» **WHAT IS EXPECTED**:
From the first line of the entries below through the line holding "as evaluate the", write out every line exactly, please, and leave out the pictures.

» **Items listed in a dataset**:
===============

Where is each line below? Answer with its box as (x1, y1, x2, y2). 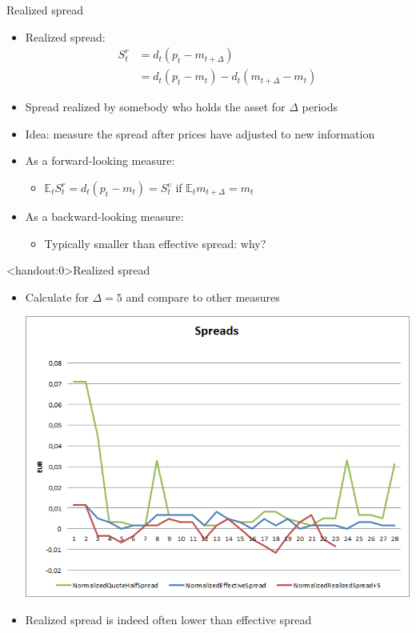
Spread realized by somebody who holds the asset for (25, 98, 286, 115)
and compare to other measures (126, 288, 280, 305)
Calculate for (25, 288, 89, 305)
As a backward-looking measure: (25, 208, 184, 225)
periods (302, 98, 338, 115)
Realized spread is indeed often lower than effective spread (25, 611, 312, 627)
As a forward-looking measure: (25, 152, 175, 169)
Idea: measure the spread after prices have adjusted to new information (25, 125, 375, 142)
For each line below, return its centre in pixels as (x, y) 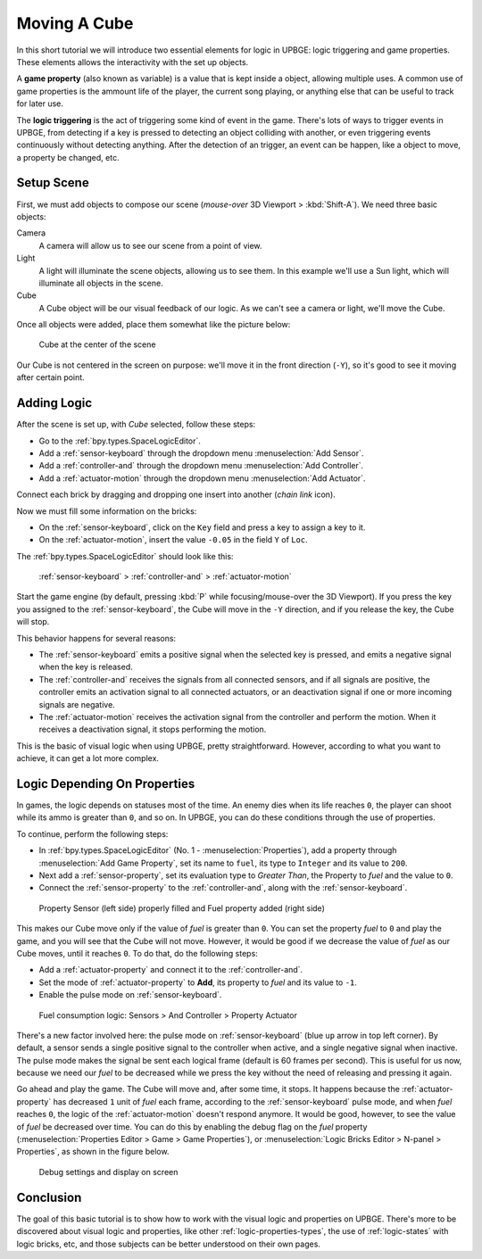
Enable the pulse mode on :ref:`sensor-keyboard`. (130, 995)
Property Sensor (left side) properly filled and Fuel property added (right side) (182, 908)
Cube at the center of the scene (97, 344)
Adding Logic (54, 403)
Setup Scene (53, 183)
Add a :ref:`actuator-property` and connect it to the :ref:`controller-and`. (171, 970)
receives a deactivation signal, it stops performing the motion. (153, 729)
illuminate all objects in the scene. (101, 283)
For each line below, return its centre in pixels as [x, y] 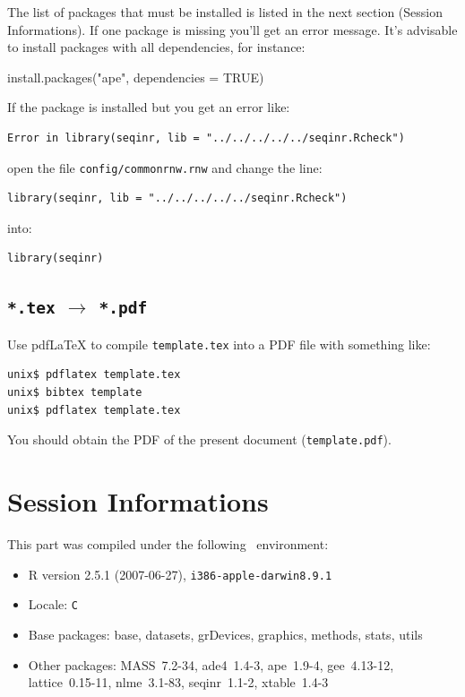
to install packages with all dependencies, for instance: [156, 47]
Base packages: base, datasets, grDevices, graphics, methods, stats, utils [225, 634]
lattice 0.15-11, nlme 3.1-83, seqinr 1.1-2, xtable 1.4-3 [178, 682]
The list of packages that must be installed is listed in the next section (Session [225, 12]
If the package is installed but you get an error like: [149, 107]
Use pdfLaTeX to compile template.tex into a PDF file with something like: [219, 344]
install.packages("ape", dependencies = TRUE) [136, 77]
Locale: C [53, 604]
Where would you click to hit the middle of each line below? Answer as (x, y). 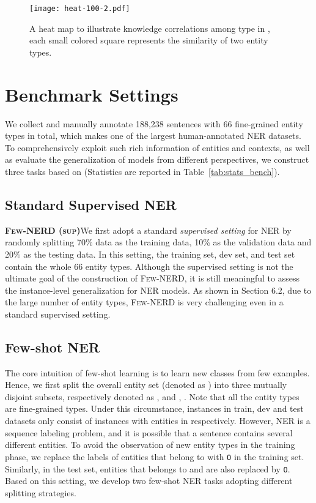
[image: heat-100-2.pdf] (80, 9)
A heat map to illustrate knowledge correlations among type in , (150, 28)
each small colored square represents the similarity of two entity (149, 40)
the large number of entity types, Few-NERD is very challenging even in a (144, 302)
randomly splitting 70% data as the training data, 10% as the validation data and (158, 242)
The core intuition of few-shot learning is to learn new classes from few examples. (157, 372)
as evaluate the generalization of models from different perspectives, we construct (157, 159)
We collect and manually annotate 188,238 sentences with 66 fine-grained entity (154, 123)
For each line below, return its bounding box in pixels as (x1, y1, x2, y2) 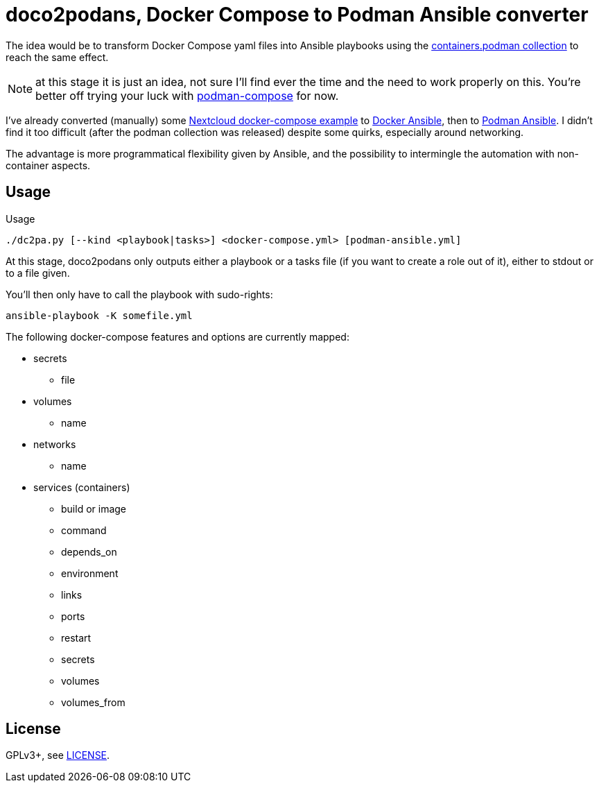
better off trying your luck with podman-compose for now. (35, 88, 339, 103)
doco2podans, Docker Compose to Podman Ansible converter (6, 3, 589, 26)
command (61, 524, 107, 536)
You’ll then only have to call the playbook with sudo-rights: (6, 288, 273, 300)
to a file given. (6, 266, 70, 279)
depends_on (61, 545, 117, 558)
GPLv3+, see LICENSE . (6, 749, 110, 762)
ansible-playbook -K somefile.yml (6, 309, 193, 321)
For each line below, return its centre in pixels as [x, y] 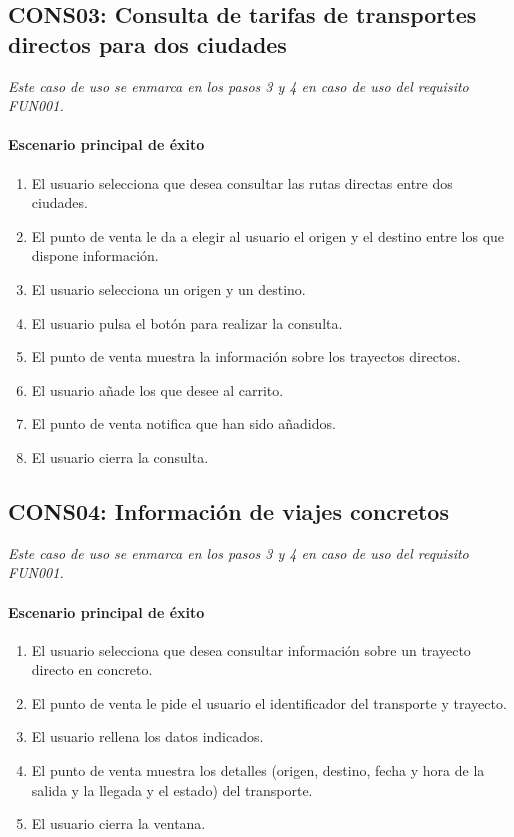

===============

» **RESPONSE TO THE EXERCISE**:
Where is each line below? Answer with its box as (x1, y1, x2, y2). 
Spread realized by somebody who holds the asset for (25, 98, 286, 115)
and compare to other measures (126, 288, 280, 305)
Calculate for (25, 288, 89, 305)
As a backward-looking measure: (25, 208, 184, 225)
periods (302, 98, 338, 115)
Realized spread is indeed often lower than effective spread (25, 611, 312, 627)
As a forward-looking measure: (25, 152, 175, 169)
Idea: measure the spread after prices have adjusted to new information (25, 125, 375, 142)
For each line below, return its centre in pixels as (x, y) 
Enable the pulse mode on :ref:`sensor-keyboard`. (130, 995)
Property Sensor (left side) properly filled and Fuel property added (right side) (182, 908)
Cube at the center of the scene (97, 344)
Adding Logic (54, 403)
Setup Scene (53, 183)
Add a :ref:`actuator-property` and connect it to the :ref:`controller-and`. (171, 970)
receives a deactivation signal, it stops performing the motion. (153, 729)
illuminate all objects in the scene. (101, 283)
For each line below, return its centre in pixels as [x, y] 
to install packages with all dependencies, for instance: [156, 47]
Base packages: base, datasets, grDevices, graphics, methods, stats, utils [225, 634]
lattice 0.15-11, nlme 3.1-83, seqinr 1.1-2, xtable 1.4-3 [178, 682]
The list of packages that must be installed is listed in the next section (Session [225, 12]
If the package is installed but you get an error like: [149, 107]
Use pdfLaTeX to compile template.tex into a PDF file with something like: [219, 344]
install.packages("ape", dependencies = TRUE) [136, 77]
Locale: C [53, 604]
Where would you click to hit the middle of each line below? Answer as (x, y). 
[image: heat-100-2.pdf] (80, 9)
A heat map to illustrate knowledge correlations among type in , (150, 28)
each small colored square represents the similarity of two entity (149, 40)
the large number of entity types, Few-NERD is very challenging even in a (144, 302)
randomly splitting 70% data as the training data, 10% as the validation data and (158, 242)
The core intuition of few-shot learning is to learn new classes from few examples. (157, 372)
as evaluate the generalization of models from different perspectives, we construct (157, 159)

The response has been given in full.